DESPITE all this, there is a budding cross-racial romance. This alone would normally be enough to peak the entire department's interest, ut there are two additional factors which have everybody behaving a bit like paparazzi and policing the two lovebirds interaction. The woman in question (Isabella) is about forty, blonde, absolutely beautiful, Polish, and (here's the stinger) married. The man (Sergio) is Puerto Rican, grumpy, extremely hot, strong, and maybe twenty at most. Sergio actually gets a ride with my benefactress as well every morning, but he refuses to say more than three words in English at a time. I assume he KNOWS more than three words in English because I see him chatting with Isabella in the factory and it definiately ain't in Polish or Spanish.
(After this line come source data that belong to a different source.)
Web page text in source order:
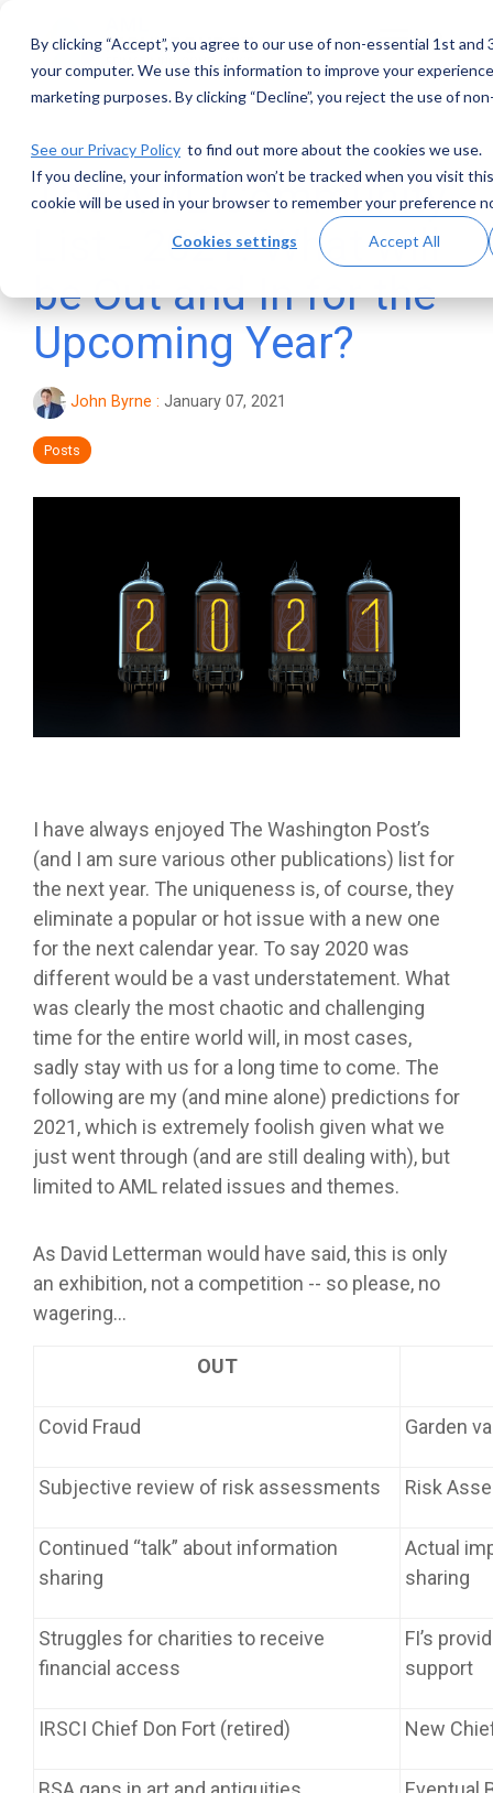
By clicking “Accept”, you agree to our use of non-essential 1st and
your computer. We use this information to improve your
marketing purposes. By clicking “Decline”, you reject the use of
See our Privacy Policy to find out more about the cookies we use.
If you decline, your information won’t be tracked when you visit
cookie will be used in your browser to remember your preference
Cookies settings Accept All
main
content.
Toggle
Menu
1 MIN READ
The AML Community
List - 2021: What will
be Out and In for the
Upcoming Year?
John Byrne : January 07, 2021
Posts
I have always enjoyed The Washington Post’s
(and I am sure various other publications) list for
the next year. The uniqueness is, of course, they
eliminate a popular or hot issue with a new one
for the next calendar year. To say 2020 was
different would be a vast understatement. What
was clearly the most chaotic and challenging
time for the entire world will, in most cases,
sadly stay with us for a long time to come. The
following are my (and mine alone) predictions for
2021, which is extremely foolish given what we
just went through (and are still dealing with), but
limited to AML related issues and themes.
As David Letterman would have said, this is only
an exhibition, not a competition -- so please, no
wagering…
OUT
Covid Fraud Garden
Subjective review of risk assessments Risk
Continued “talk” about information
sharing
Actual
sharing
Struggles for charities to receive
financial access
FI’s
support
IRSCI Chief Don Fort (retired) New
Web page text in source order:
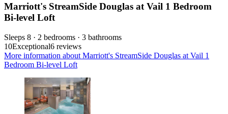
Marriott's StreamSide Douglas at Vail 1 Bedroom
Bi-level Loft
Sleeps 8 · 2 bedrooms · 3 bathrooms
10Exceptional6 reviews
More information about Marriott's StreamSide Douglas at Vail 1
Bedroom Bi-level Loft
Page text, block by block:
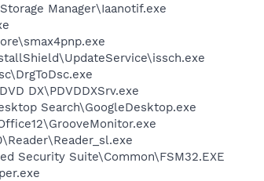
Manager\Iaanotif.exe
DX\PDVDDXSrv.exe
Search\GoogleDesktop.exe
Security Suite\Common\FSM32.EXE

They have REPORTEDLY been seen kissin in the parking lot, and I can report with my own eyes that they often hold hands under the table while we "clean" the hot dogs. He often will drop whatever work he's supposed to be doing to rush to lift something heavy for her or help her with something mundane. They stare at each other across the machinery sometimes and both blush. It's very sweet, as far as I can see. My fellow workers don't have my liberal point of view, though. Diana, a not-so-strict Catholic (she says she could have bribed her priest in her hometown in Croatia to do just about any ceremony for her, though she is technically a bastard according to their doctrine), told me they make her sick. Most of the people I have talked to about it have expressed similar sentiments. And they get mocked at evey oppurtunity. But, I am happy to say, they persevere.

Next week on Hot Diggety Dog Theatre: Women's Liberation in the Hot Dog Factory

Juuust kidding. That's a work in progress. We'll see how far I get with that idea in the next six weeks. Oh, at the end of these six weeks, I will be in glorious freedom! Freedom!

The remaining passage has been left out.